MAGNeT (January 2024) keeps the EnCodec representation and the four-codebook structure but replaces autoregressive prediction with a single non-autoregressive masked transformer that decodes audio in a few parallel passes. The authors include several of the MusicGen authors and report a roughly 7× speed-up at comparable quality.[8][21]
Audiobox (November 2023) is a broader audio foundation model targeting speech, sound effects, and soundscapes, building on Meta's Voicebox speech model. Audiobox is more focused on speech and general audio than MusicGen, but it represents Meta's push to extend controllable audio generation beyond music; it was released to a hand-picked group of researchers rather than as open weights, with audio watermarking and voice authentication safeguards.[24]
JASCO (June 2024) targets fine-grained temporal control of music using flow-matching rather than autoregressive language modelling, with conditioning on chords, melody, and drum tracks. JASCO is offered as a complement rather than a replacement to MusicGen, and weights for several JASCO variants were released openly via the AudioCraft repository under a CC license.[22]
MusicGen-Style (paper 2024) extends the original model with the ability to follow a short reference audio clip's style in addition to (or instead of) text.[9]
MusicGen's openness, technical clarity, and licensed training data made it a reference point for both academic and commercial AI music systems that emerged in 2023-2024. The commercial systems that captured the most public attention during this period, notably Suno and Udio, use different architectures (broadly described as hybrid transformer-and-diffusion systems built on latent representations of full songs rather than instrumental clips) and target full songs with vocals, which MusicGen does not.[25][26] These products did not derive directly from MusicGen, but they competed in a market in which open-weights MusicGen had already established expectations for fidelity, controllability, and the role of training data licensing.[18][27]

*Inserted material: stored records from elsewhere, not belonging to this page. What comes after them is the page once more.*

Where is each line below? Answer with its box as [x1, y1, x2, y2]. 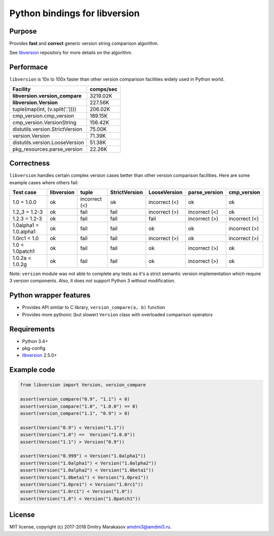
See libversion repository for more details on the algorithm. [9, 50, 133, 56]
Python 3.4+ [22, 338, 48, 344]
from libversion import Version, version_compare [20, 382, 146, 388]
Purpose [9, 27, 37, 36]
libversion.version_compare [12, 92, 82, 99]
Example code [9, 365, 55, 374]
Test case [12, 189, 37, 196]
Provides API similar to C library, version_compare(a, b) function [22, 305, 165, 311]
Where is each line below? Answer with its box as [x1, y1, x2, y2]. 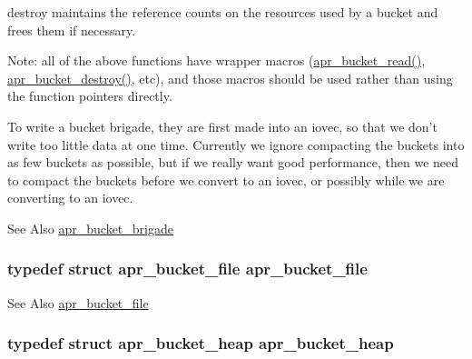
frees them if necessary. [7, 20, 136, 39]
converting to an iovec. [7, 188, 133, 207]
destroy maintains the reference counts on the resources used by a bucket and [7, 3, 438, 21]
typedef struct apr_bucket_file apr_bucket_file [7, 257, 368, 280]
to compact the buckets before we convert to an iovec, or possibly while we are [7, 170, 445, 189]
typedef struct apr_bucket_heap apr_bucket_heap [7, 332, 394, 354]
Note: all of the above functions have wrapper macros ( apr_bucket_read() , [7, 51, 426, 70]
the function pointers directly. [7, 86, 172, 105]
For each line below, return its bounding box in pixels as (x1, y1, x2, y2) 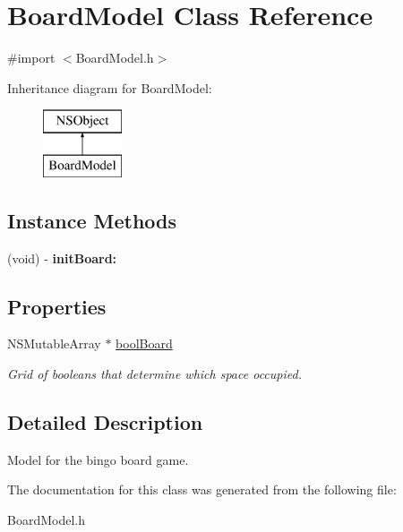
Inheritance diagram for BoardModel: (7, 78, 212, 97)
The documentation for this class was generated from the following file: (7, 480, 397, 499)
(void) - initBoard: (7, 248, 117, 267)
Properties (7, 292, 107, 320)
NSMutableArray (7, 334, 101, 353)
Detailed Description (7, 408, 203, 436)
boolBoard (116, 334, 173, 353)
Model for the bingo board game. (7, 450, 189, 468)
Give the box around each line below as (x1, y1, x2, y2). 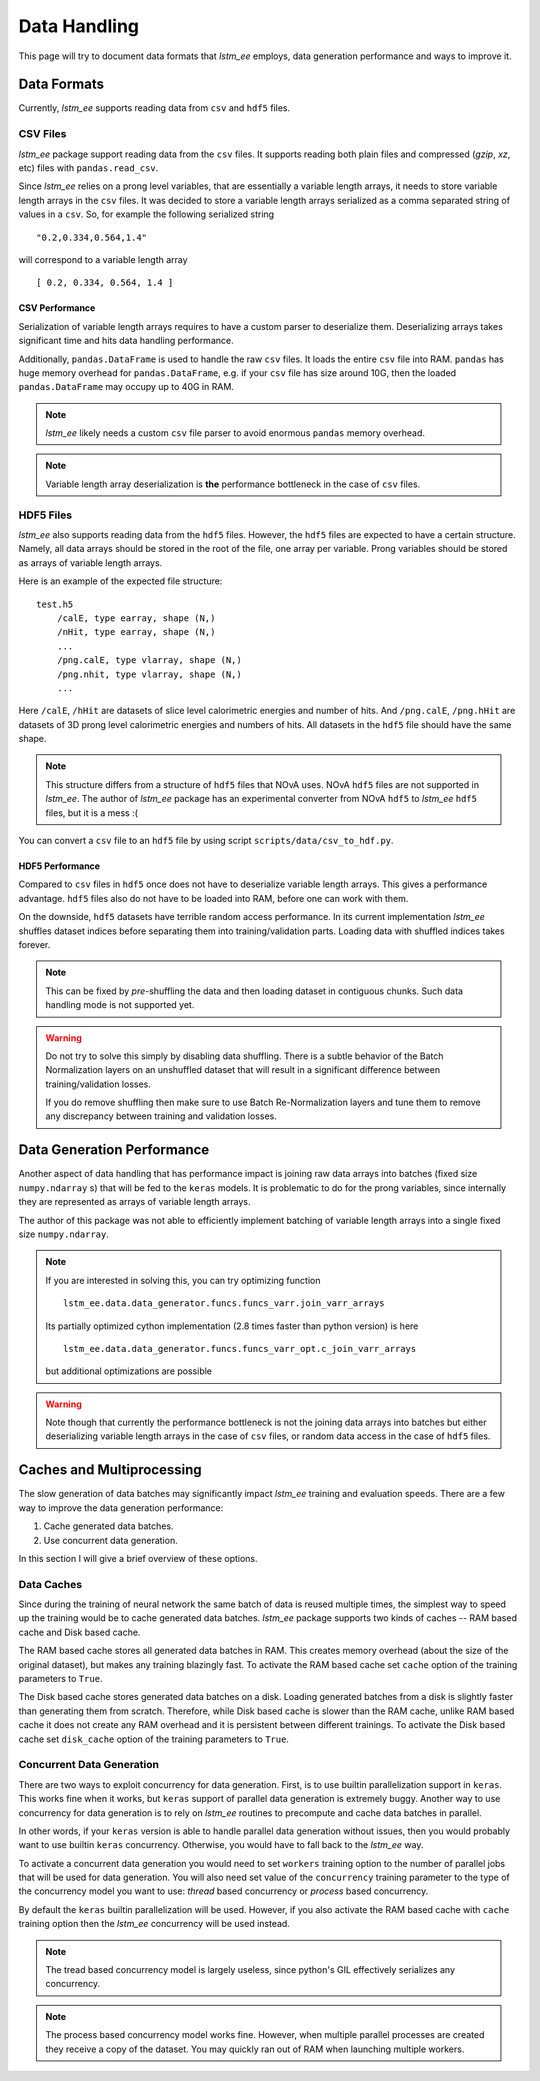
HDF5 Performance (18, 860, 100, 872)
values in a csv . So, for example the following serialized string (18, 208, 275, 220)
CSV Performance (18, 302, 96, 314)
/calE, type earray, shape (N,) (56, 612, 216, 624)
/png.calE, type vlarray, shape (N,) (56, 655, 242, 666)
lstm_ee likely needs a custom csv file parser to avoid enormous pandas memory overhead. (45, 427, 425, 439)
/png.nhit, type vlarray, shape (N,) (56, 668, 242, 680)
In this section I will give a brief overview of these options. (18, 1552, 259, 1564)
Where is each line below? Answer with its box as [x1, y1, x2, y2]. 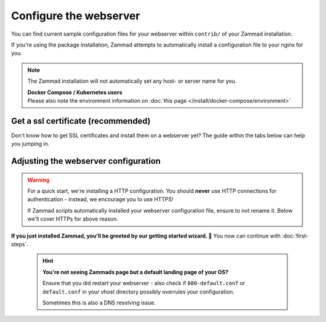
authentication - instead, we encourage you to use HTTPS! [27, 196, 173, 203]
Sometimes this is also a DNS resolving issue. [42, 299, 156, 306]
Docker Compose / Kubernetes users [27, 88, 123, 96]
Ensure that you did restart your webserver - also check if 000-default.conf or [42, 280, 246, 287]
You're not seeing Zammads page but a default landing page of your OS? [42, 268, 229, 275]
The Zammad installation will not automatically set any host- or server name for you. [27, 77, 237, 85]
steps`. [11, 240, 28, 248]
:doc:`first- [281, 232, 309, 239]
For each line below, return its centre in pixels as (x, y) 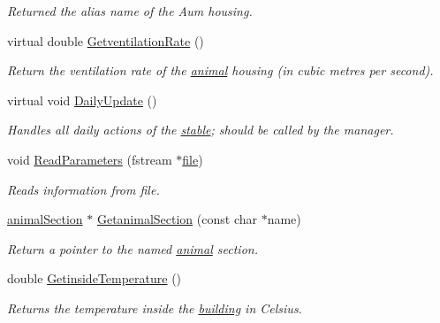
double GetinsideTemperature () (95, 278)
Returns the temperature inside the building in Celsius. (155, 308)
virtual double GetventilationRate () (106, 40)
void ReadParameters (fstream (90, 159)
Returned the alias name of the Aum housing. (130, 11)
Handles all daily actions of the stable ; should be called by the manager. (201, 130)
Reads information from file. (83, 189)
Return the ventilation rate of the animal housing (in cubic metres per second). (220, 70)

Stable Audio, released by Stability AI in September 2023, is closer in spirit to MusicGen (instrumental music, text conditioning, open-research artefacts) but uses a latent-diffusion architecture and a U-Net (later replaced by a diffusion transformer in Stable Audio 2.0) rather than an autoregressive transformer over discrete codes. Stable Audio's training was also done exclusively on licensed music, in this case via a partnership with the AudioSparx library, mirroring the licensing posture Meta had publicly adopted for MusicGen.[28]
For research, MusicGen's release effectively cemented the EnCodec-plus-transformer pattern as a baseline of comparison: a long tail of follow-up papers fine-tune MusicGen, use it as a starting point for new conditioning mechanisms (such as MusiConGen for rhythm and chord control or Instruct-MusicGen for instruction-tuned editing), or evaluate new models against MusicGen variants on MusicCaps.[16][29]
After the initial June 2023 paper and August 2023 AudioCraft release, Meta shipped a series of incremental MusicGen improvements through 2023, most prominently multi-band-diffusion decoding and stereo variants in late 2023, and complemented MusicGen with MAGNeT, MusicGen-Style, and JASCO in 2024.[7][8][9][22] As of 2026, Meta has not released a "MusicGen 2," and the AudioCraft repository remains the primary distribution channel for the original models and their immediate successors; community projects and downstream products continue to use MusicGen weights as a base model.[6][10]